Under TSCA, as revised, EPA is required to issue a final scoping document within six months of initiating a risk evaluation. EPA proposes to add the requirement to first issue a draft scoping document for public comment, and to prohibit commenters from providing additional comment regarding the scope of the risk evaluation after that initial comment period is over. Part of the scoping process will include defining the "known, intended, and reasonably foreseen" conditions of use, which will guide the risk evaluation.

Notably, EPA proposes not to define key aspects of the risk evaluation, including what constitutes an "unreasonable risk" that would justify regulating a chemical substance, the "weight of the scientific evidence" used to determine whether a chemical substance presents an "unreasonable risk," and "best available science," which the Agency is required to evaluate in determining whether the "weight of the scientific evidence" indicates that a chemical substance presents an "unreasonable risk." EPA asks for comment on whether definitions for these terms should be codified.

The proposed rule also includes a process for manufacturer-initiated risk evaluations, for which the Agency proposes to allow a public comment period for others to provide relevant information that may inform the risk evaluation.

EPA plans to apply this process to the first ten chemical substances to be evaluated from the TSCA Work Plan as well as chemicals that are identified as High Priority as a result of the prioritization process discussed above.

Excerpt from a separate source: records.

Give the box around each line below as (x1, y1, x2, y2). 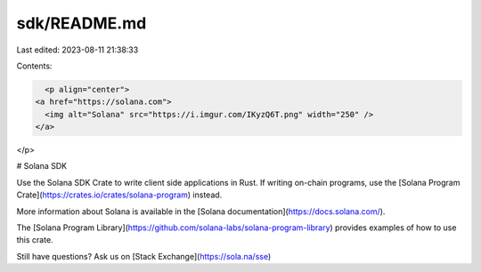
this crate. (16, 235, 53, 245)
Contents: (16, 60, 53, 71)
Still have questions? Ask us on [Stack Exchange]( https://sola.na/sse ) (16, 251, 272, 261)
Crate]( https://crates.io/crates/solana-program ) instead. (16, 189, 223, 200)
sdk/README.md (16, 13, 147, 33)
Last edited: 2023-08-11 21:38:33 (16, 44, 139, 55)
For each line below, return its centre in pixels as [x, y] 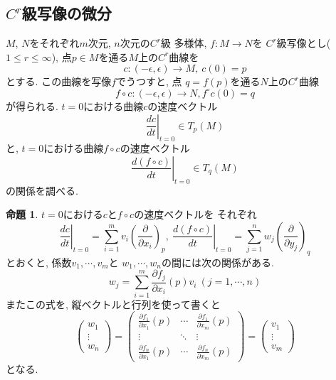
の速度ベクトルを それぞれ [195, 214]
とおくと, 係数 [39, 262]
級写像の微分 [67, 13]
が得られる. [32, 105]
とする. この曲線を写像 [59, 81]
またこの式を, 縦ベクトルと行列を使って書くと [113, 304]
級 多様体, [184, 43]
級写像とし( [304, 43]
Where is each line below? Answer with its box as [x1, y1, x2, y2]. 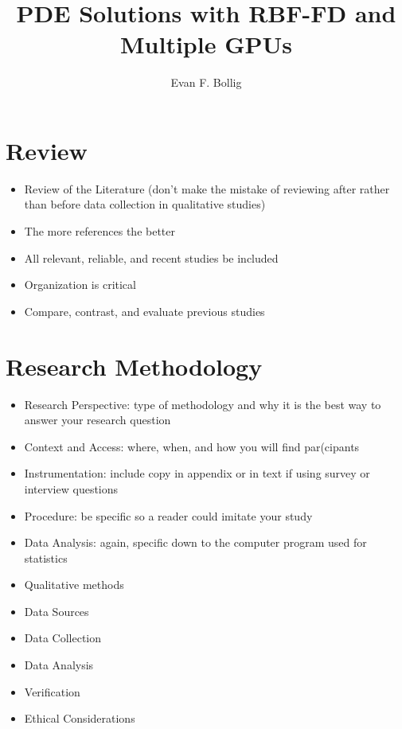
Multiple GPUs [120, 28, 292, 60]
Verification [24, 683, 80, 700]
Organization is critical [24, 276, 136, 293]
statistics [24, 549, 68, 566]
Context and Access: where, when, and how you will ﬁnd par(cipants [24, 438, 360, 454]
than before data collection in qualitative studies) [24, 196, 266, 212]
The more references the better [24, 223, 175, 240]
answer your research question [24, 411, 171, 428]
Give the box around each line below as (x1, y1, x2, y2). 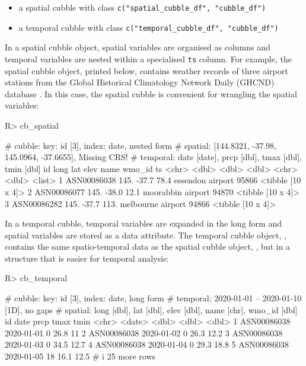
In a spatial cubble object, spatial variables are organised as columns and (5, 41, 270, 53)
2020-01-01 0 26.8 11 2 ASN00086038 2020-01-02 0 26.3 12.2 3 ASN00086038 (5, 326, 283, 339)
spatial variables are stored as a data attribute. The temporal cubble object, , (5, 228, 286, 241)
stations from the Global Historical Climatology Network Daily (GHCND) (5, 76, 275, 88)
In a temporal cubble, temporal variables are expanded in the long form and (5, 217, 282, 230)
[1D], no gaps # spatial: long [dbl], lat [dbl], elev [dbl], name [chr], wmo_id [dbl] (5, 303, 298, 316)
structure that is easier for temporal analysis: (5, 252, 169, 264)
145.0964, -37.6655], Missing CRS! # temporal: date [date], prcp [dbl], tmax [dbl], (5, 151, 302, 163)
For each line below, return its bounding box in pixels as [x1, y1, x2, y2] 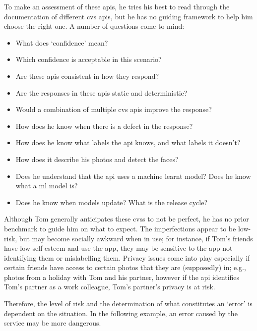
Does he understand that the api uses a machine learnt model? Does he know [15, 170, 251, 181]
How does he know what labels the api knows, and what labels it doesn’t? [15, 137, 241, 148]
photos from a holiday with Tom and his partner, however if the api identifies [4, 272, 240, 282]
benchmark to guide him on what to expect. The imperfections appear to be [4, 223, 236, 233]
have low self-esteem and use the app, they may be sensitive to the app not [4, 243, 233, 253]
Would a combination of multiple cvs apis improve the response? [15, 104, 212, 114]
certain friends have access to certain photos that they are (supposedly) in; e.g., [4, 262, 246, 273]
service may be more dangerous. [4, 318, 101, 328]
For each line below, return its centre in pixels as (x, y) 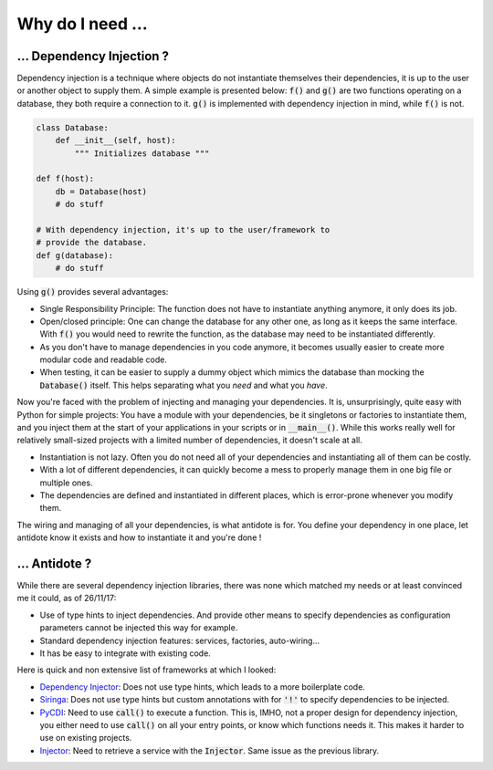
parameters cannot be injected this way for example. (139, 628)
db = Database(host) (101, 191)
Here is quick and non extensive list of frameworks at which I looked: (147, 670)
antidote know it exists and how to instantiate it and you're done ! (139, 537)
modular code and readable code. (104, 359)
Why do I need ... (82, 24)
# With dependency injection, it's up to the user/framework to (183, 229)
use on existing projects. (86, 738)
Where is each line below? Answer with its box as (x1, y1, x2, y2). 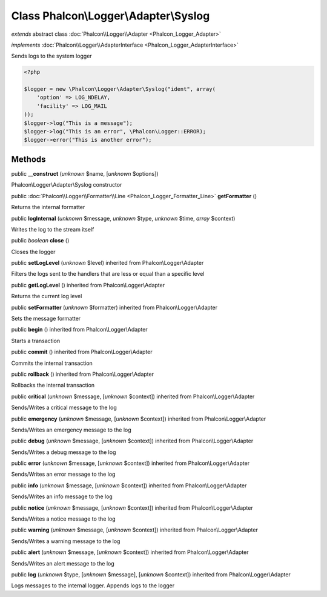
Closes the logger (11, 248, 56, 255)
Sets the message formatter (11, 315, 81, 322)
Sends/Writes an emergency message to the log (11, 426, 131, 433)
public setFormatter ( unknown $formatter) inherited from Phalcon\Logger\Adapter (11, 304, 218, 311)
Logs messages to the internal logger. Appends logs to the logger (11, 582, 175, 589)
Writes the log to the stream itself (11, 225, 94, 233)
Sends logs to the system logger (11, 52, 92, 60)
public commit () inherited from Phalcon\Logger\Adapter (11, 349, 153, 356)
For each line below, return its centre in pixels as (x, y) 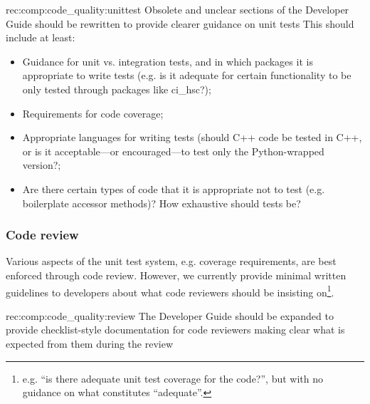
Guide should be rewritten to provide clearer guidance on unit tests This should (180, 23)
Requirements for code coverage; (93, 113)
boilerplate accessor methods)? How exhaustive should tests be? (162, 203)
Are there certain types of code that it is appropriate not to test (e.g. (174, 188)
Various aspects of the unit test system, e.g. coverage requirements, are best (171, 261)
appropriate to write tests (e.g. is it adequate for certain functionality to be (187, 75)
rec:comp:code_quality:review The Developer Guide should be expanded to (170, 315)
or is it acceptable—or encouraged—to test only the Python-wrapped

Although the Priebus Memo – delaying the effective date of rules that had been published in the Federal Register and requiring the Office of the Federal Register to return rules to agencies that had not yet been published – may not directly apply to this proposed rule, it appears that it has been held up at least temporarily during the transition to the new Administration. Although it is unclear whether it will be revised prior to being re-submitted to the Office of Federal Register for publication, whether and how to define many of the relevant terms, including "best available science" and "weight of the science," could be seen as an opportunity by the incoming Administration to influence EPA decision-making as it implements TSCA reform.

A copy of the pre-publication of the risk evaluation process proposal can be found here.

The content of this article is intended to provide a general guide to the subject matter. Specialist advice should be sought about your specific circumstances.